Friday, 5 August 2011

Using the GROUP BY Clause

The next clause we will look at is the GROUP BY clause. This allows us to consider retrieved rows in groups. This is really useful only when we use it in combination with functions that operate over a group of rows. The only one of these we have mentioned so far is count(), but we will look at many more in Chapter 8.

Consider the following query:

select count(*), job
from employee
group by job;

This query will count the number of employees in each job grouping—that is, the number of employees who hold each job. If you run this query on the employee database, you should see a result similar to the following:

+----------+-----------------------+
| count(*) | job |
+----------+-----------------------+
| 1 | DBA |
| 2 | Programmer |
| 1 | Systems Administrator |
+----------+-----------------------+
3 rows in set (0.04 sec)

There are two differences between the way GROUP BY works in MySQL and ANSI SQL.

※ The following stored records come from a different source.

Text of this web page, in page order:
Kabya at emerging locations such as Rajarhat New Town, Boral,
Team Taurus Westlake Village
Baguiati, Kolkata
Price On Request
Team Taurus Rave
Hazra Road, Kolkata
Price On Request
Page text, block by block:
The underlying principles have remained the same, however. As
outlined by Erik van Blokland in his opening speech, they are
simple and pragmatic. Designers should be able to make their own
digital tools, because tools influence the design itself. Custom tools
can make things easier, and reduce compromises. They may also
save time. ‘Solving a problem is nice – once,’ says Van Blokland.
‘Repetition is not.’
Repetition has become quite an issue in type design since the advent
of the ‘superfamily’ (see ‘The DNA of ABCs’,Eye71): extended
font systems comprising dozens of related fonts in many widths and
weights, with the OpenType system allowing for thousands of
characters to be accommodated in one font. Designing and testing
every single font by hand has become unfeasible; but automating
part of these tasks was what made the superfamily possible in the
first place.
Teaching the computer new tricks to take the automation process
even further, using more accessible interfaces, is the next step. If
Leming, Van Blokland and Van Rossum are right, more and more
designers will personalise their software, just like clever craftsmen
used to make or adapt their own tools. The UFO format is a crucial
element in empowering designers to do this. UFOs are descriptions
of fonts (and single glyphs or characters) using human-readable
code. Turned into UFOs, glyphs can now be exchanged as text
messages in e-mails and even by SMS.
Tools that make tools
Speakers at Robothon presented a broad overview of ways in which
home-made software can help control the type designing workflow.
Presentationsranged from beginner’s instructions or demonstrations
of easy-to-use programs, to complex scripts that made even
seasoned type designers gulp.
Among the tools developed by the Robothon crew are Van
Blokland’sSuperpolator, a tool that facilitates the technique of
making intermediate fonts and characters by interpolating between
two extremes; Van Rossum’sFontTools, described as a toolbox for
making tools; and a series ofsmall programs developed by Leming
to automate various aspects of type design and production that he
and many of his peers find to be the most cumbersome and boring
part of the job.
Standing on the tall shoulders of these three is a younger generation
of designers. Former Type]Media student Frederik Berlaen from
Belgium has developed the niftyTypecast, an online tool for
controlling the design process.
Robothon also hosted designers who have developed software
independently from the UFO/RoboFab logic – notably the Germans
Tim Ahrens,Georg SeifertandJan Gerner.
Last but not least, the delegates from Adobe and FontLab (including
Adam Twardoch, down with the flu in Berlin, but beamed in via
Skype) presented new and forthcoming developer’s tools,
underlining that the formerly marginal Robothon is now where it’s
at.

In ANSI SQL, you must group by all the columns you have listed in the initial SELECT clause. MySQL allows you to have additional fields in the SELECT clause that are not in the GROUP BY clause.

MySQL also allows you to sort the group order in which the results are presented. The default order is ascending. If we want to repeat the last query but see the results in descending order, we can use the following query:

select count(*), job
from employee
group by job desc;

This will produce results similar to the following:

+----------+-----------------------+
| count(*) | job |
+----------+-----------------------+
| 1 | Systems Administrator |
| 2 | Programmer |
| 1 | DBA |
+----------+-----------------------+
3 rows in set (0.04 sec)

As you can see, the names of the jobs are now in reverse alphabetical order. You can also specify ASC (for ascending), but this is the default, so it's redundant to do so.